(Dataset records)
::::

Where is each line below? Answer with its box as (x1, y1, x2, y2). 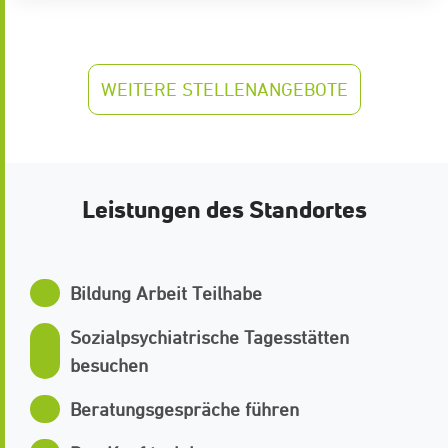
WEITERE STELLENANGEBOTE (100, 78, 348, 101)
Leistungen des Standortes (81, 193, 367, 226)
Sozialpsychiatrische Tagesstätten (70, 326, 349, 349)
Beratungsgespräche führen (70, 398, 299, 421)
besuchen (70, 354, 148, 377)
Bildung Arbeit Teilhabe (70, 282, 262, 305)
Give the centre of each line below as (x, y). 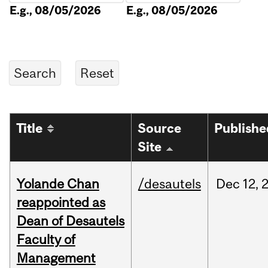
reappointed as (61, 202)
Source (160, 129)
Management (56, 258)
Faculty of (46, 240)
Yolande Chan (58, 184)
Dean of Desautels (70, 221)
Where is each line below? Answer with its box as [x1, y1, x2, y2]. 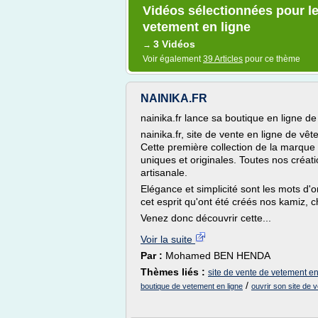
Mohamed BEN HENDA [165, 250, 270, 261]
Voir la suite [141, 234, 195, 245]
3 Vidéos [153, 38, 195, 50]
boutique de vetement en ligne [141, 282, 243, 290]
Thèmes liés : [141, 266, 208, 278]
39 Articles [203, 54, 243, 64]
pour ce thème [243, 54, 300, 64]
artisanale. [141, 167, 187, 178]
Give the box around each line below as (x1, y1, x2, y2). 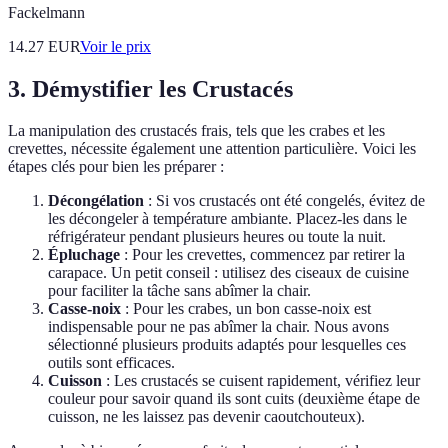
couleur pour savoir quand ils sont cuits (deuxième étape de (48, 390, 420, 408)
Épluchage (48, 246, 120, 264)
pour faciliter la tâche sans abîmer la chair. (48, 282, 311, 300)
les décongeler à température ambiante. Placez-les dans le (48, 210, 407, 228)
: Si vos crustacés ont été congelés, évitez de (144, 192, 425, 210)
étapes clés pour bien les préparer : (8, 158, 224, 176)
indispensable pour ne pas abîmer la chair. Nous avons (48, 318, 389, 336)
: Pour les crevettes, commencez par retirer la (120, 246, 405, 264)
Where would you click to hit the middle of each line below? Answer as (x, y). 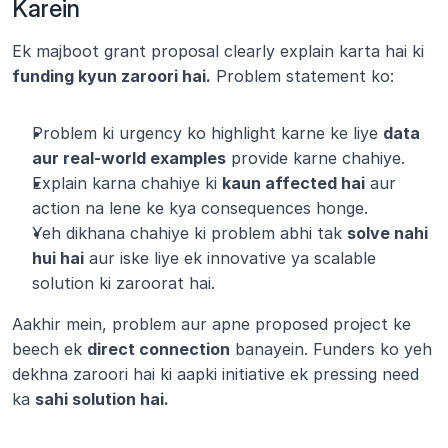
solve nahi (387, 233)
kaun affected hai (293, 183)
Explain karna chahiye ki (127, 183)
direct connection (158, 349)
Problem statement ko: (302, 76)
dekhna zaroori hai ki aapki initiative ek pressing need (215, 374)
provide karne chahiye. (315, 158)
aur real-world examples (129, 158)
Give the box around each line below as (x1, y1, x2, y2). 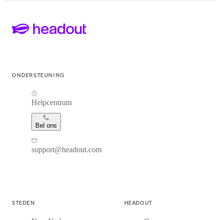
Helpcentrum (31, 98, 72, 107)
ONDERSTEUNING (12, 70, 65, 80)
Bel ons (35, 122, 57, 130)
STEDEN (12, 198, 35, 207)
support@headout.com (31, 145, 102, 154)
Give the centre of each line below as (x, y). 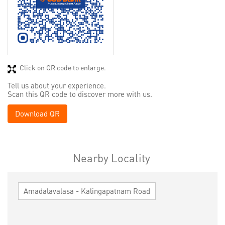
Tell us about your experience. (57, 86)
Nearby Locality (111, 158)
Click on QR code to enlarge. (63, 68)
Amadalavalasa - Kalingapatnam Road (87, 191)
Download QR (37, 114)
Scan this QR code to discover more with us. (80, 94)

::::

What is required> Nothing but an exact copy belongs in the answer: the lines from the top of the records through the line containing "Beratungsgespräche führen (70, 398, 299, 421)", minus the pictures.

Exercise response>
Where is each line below? Answer with its box as (x1, y1, x2, y2). 
WEITERE STELLENANGEBOTE (100, 78, 348, 101)
Leistungen des Standortes (81, 193, 367, 226)
Sozialpsychiatrische Tagesstätten (70, 326, 349, 349)
Beratungsgespräche führen (70, 398, 299, 421)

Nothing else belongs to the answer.